Едва увидев его, мать закрыла глаза.

— Пиджак отвратителен, на вас просто невозможно смотреть. Вы что, с мертвеца его сняли?

Барри продолжал улыбаться, открывая двери для нас с матерью.

— Разве вы никогда не были на скачках? Туда надо надевать что-нибудь кричащее. Это традиция.

— Вы похожи на старомодный диван, — сказала мать, усевшись. — Слава богу, никто из моих знакомых не увидит нас вместе.

Мы ехали на свидание с Барри. Я была поражена. Не было никаких сомнений, что на гамеланском концерте мы встречаемся с ним в первый и последний раз. А теперь он придерживал для меня заднюю дверь «линкольна».

На ипподроме я ни разу не была. Матери никогда не пришло бы голову повести меня в подобное место — под открытым небом, какие-то лошади, никто не читает книги, никто не думает о Роке и Красоте.

— Я бы вряд ли туда поехала, — сказала мать, устраиваясь на переднем сиденье и пристегивая ремень безопасности. — Но идея украсть этот час слишком соблазнительна.

— Вам понравится, — Барри взобрался на сиденье по колесу. — Куда лучший способ провести время, чем торчать в этой потогонке.

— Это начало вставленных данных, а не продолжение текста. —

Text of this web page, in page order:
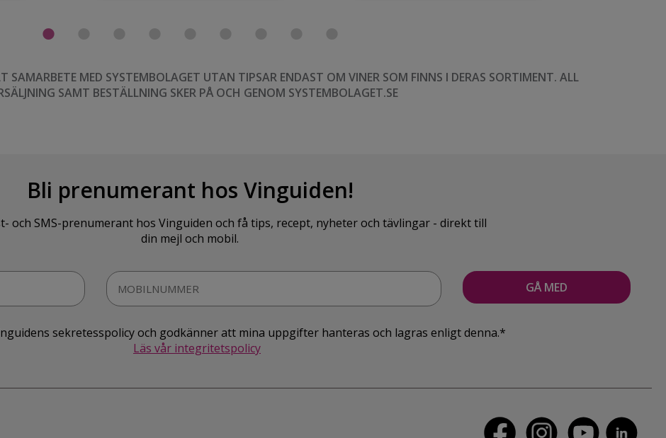
SAMARBETE MED SYSTEMBOLAGET UTAN TIPSAR ENDAST OM VINER SOM FINNS I DERAS SORTIMENT. ALL
SAMT BESTÄLLNING SKER PÅ OCH GENOM SYSTEMBOLAGET.SE
Bli prenumerant hos Vinguiden!
och SMS-prenumerant hos Vinguiden och få tips, recept, nyheter och tävlingar - direkt till
din mejl och mobil.
sekretesspolicy och godkänner att mina uppgifter hanteras och lagras enligt denna.*
Läs vår integritetspolicy
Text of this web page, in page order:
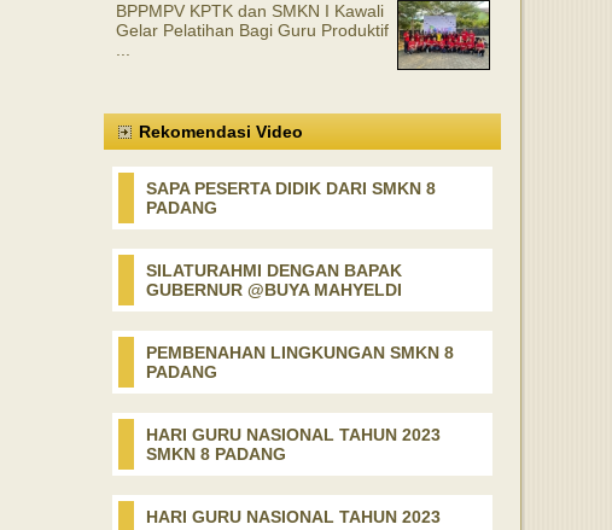
BPPMPV KPTK dan SMKN I Kawali
Gelar Pelatihan Bagi Guru Produktif
Rekomendasi Video
SAPA PESERTA DIDIK DARI SMKN 8
PADANG
SILATURAHMI DENGAN BAPAK
GUBERNUR @BUYA MAHYELDI
PEMBENAHAN LINGKUNGAN SMKN 8
PADANG
HARI GURU NASIONAL TAHUN 2023
SMKN 8 PADANG
HARI GURU NASIONAL TAHUN 2023
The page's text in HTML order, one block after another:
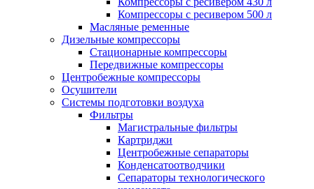
Компрессоры с ресивером 500 л
Масляные ременные
Дизельные компрессоры
Стационарные компрессоры
Передвижные компрессоры
Центробежные компрессоры
Осушители
Системы подготовки воздуха
Фильтры
Магистральные фильтры
Картриджи
Центробежные сепараторы
Конденсатоотводчики
Сепараторы технологического
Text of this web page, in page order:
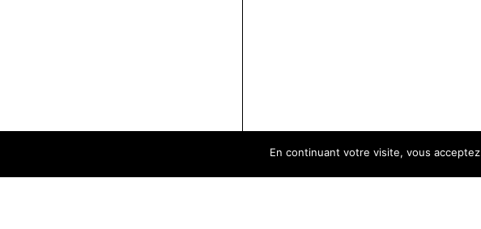
En continuant votre visite, vous
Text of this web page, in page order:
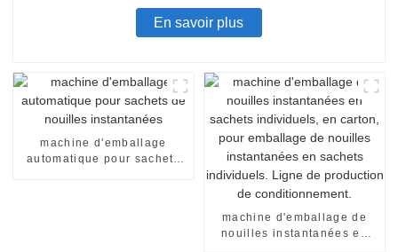
En savoir plus
machine d'emballage
automatique pour sachets
machine d'emballage de
nouilles instantanées en
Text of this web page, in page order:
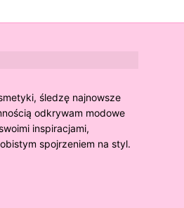
śledzę najnowsze
odkrywam modowe
inspiracjami,
spojrzeniem na styl.
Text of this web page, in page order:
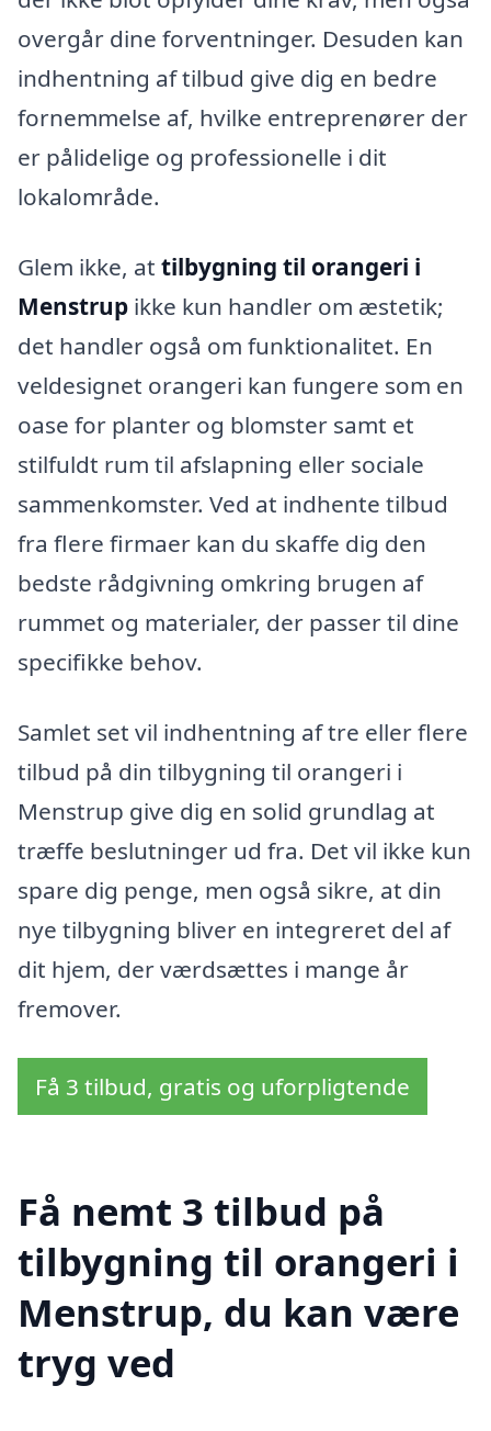
overgår dine forventninger. Desuden kan
indhentning af tilbud give dig en bedre
fornemmelse af, hvilke entreprenører der
er pålidelige og professionelle i dit
lokalområde.
Glem ikke, at tilbygning til orangeri i
Menstrup ikke kun handler om æstetik;
det handler også om funktionalitet. En
veldesignet orangeri kan fungere som en
oase for planter og blomster samt et
stilfuldt rum til afslapning eller sociale
sammenkomster. Ved at indhente tilbud
fra flere firmaer kan du skaffe dig den
bedste rådgivning omkring brugen af
rummet og materialer, der passer til dine
specifikke behov.
Samlet set vil indhentning af tre eller flere
tilbud på din tilbygning til orangeri i
Menstrup give dig en solid grundlag at
træffe beslutninger ud fra. Det vil ikke kun
spare dig penge, men også sikre, at din
nye tilbygning bliver en integreret del af
dit hjem, der værdsættes i mange år
fremover.
Få 3 tilbud, gratis og uforpligtende
Få nemt 3 tilbud på
tilbygning til orangeri i
Menstrup, du kan være
tryg ved
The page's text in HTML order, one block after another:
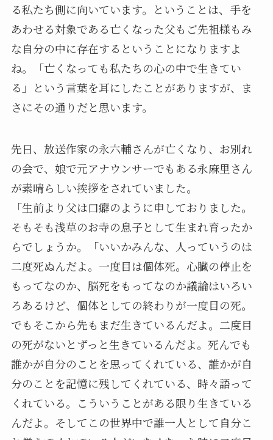
る私たち側に向いています。ということは、手を
あわせる対象である亡くなった父もご先祖様もみ
な自分の中に存在するということになりますよ
ね。「亡くなっても私たちの心の中で生きてい
る」という言葉を耳にしたことがありますが、ま
さにその通りだと思います。
先日、放送作家の永六輔さんが亡くなり、お別れ
の会で、娘で元アナウンサーでもある永麻里さん
が素晴らしい挨拶をされていました。
「生前より父は口癖のように申しておりました。
そもそも浅草のお寺の息子として生まれ育ったか
らでしょうか。「いいかみんな、人っていうのは
二度死ぬんだよ。一度目は個体死。心臓の停止を
もってなのか、脳死をもってなのか議論はいろい
ろあるけど、個体としての終わりが一度目の死。
でもそこから先もまだ生きているんだよ。二度目
の死がないとずっと生きているんだよ。死んでも
誰かが自分のことを思ってくれている、誰かが自
分のことを記憶に残してくれている、時々語って
くれている。こういうことがある限り生きている
んだよ。そしてこの世界中で誰一人として自分こ
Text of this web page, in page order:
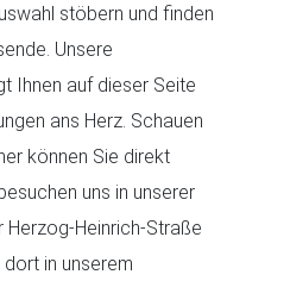
stöbern und finden
Unsere
Ihnen auf dieser Seite
ans Herz. Schauen
können Sie direkt
uns in unserer
Herzog-Heinrich-Straße
in unserem
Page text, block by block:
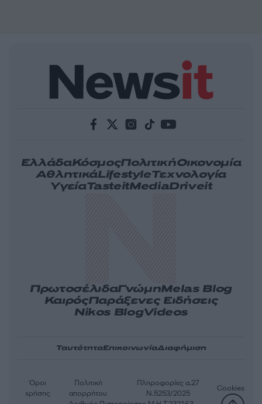
ΕλλάδαΚόσμοςΠολιτικήΟικονομία
ΑθλητικάLifestyleΤεχνολογία
ΥγείαTasteitMediaDriveit
ΠρωτοσέλιδαΓνώμηMelas Blog
ΚαιρόςΠαράξενες Ειδήσεις
Nikos BlogVideos
ΤαυτότηταΕπικοινωνίαΔιαφήμιση
Όροι
χρήσης
Πολιτική
απορρήτου
Πληροφορίες α.27
Ν.5253/2025
Cookies
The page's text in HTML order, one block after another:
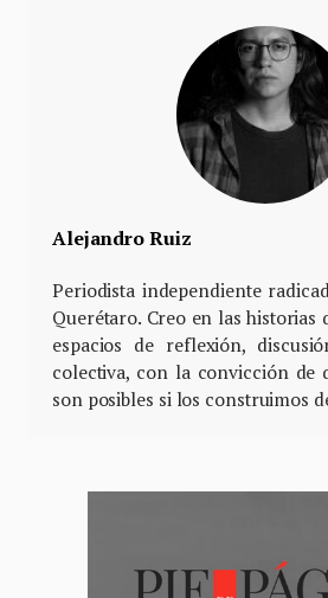
Alejandro Ruiz
Periodista independiente
Querétaro. Creo en las historias
espacios de reflexión,
colectiva, con la convicción de
son posibles si los construimos
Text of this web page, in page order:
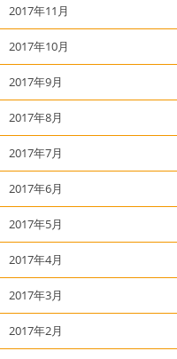
2017年11月
2017年10月
2017年9月
2017年8月
2017年7月
2017年6月
2017年5月
2017年4月
2017年3月
2017年2月
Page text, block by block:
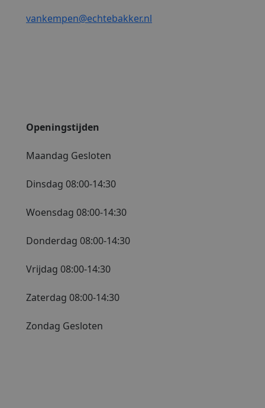
vankempen@echtebakker.nl
Openingstijden
Maandag Gesloten
Dinsdag 08:00-14:30
Woensdag 08:00-14:30
Donderdag 08:00-14:30
Vrijdag 08:00-14:30
Zaterdag 08:00-14:30
Zondag Gesloten
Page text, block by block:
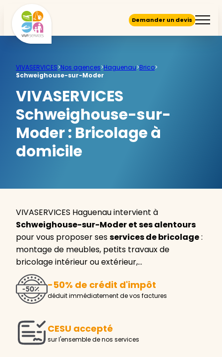
Demander un devis
VIVASERVICES>Nos agences>Haguenau>Brico>
Schweighouse-sur-Moder
VIVASERVICES
Schweighouse-sur-
Moder : Bricolage à
domicile
VIVASERVICES Haguenau intervient à
Schweighouse-sur-Moder et ses alentours
pour vous proposer sesservices de bricolage:
montage de meubles, petits travaux de
bricolage intérieur ou extérieur,…
-50% de crédit d'impôt
déduit immédiatement de vos factures
CESU accepté
sur l'ensemble de nos services
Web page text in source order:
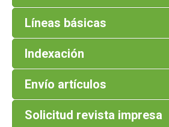
Líneas básicas
Indexación
Envío artículos
Solicitud revista impresa
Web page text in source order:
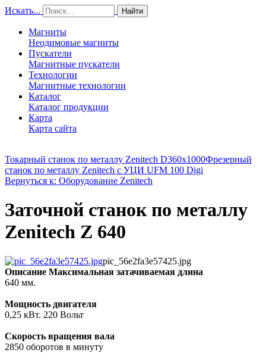
Искать... Найти
Магниты
Неодимовые магниты
Пускатели
Магнитные пускатели
Технологии
Магнитные технологии
Каталог
Каталог продукции
Карта
Карта сайта
Токарный станок по металлу Zenitech D360x1000Фрезерный
станок по металлу Zenitech с УЦИ UFM 100 Digi
Вернуться к: Оборудование Zenitech
Заточной станок по металлу
Zenitech Z 640
pic_56e2fa3e57425.jpg
Описание Максимальная затачиваемая длина
640 мм.
Мощность двигателя
0,25 кВт. 220 Вольт
Скорость вращения вала
2850 оборотов в минуту
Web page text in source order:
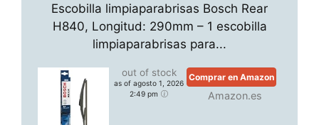
Escobilla limpiaparabrisas Bosch Rear
H840, Longitud: 290mm – 1 escobilla
limpiaparabrisas para...
out of stock
as of agosto 1, 2026
2:49 pm
Comprar en Amazon
Amazon.es
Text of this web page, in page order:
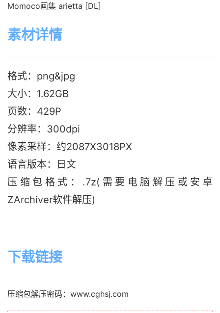
Momoco画集 arietta [DL]
素材详情
格式：png&jpg
大小：1.62GB
页数：429P
分辨率：300dpi
像素采样：约2087X3018PX
语言版本：日文
压缩包格式：.7z(需要电脑解压或安卓
ZArchiver软件解压)
下载链接
压缩包解压密码：www.cghsj.com

— Не сомневаюсь, — сказала она.

Мы поехали по автостраде Кахуэнга, повернули на север от Голливуда в Сан-Фернандо-Вэлли, потом на восток к Пасадене. Жара накрывала город, как веко.

Санта-Анита[5] лежала у подножия гор Сан-Габриэль, совершенно синего гранитного камня, похожего на приливную волну. Яркие цветочные клумбы, идеальные зеленые газоны источали в густом влажном воздухе сильный тяжелый запах. Мать шла немного впереди Барри, делая вид, что не знает его, пока не увидела, что все посетители одеты в том же стиле — белая обувь, зеленый полиэстер.

Лошади. Прекрасно отлаженные машины, стальные мускулы с металлическим блеском. Атласные куртки жокеев тоже блестели на солнце, когда они проводили по дорожкам своих скакунов. Рядом с каждым участником скачек шла лошадь-партнер постарше. Скакуны пугались детей за ограждением, косились на флаги. Горячие, сплошные комки нервов.

— Выбирайте лошадку, — сказал Барри матери. Она выбрала номер семь, белую лошадь, — за ее имя, Гордость Медеи.

Жокеи едва смогли загнать лошадей в стартовые ворота, но когда они распахнулись, множество копыт разом вонзилось в коричневую дорожку.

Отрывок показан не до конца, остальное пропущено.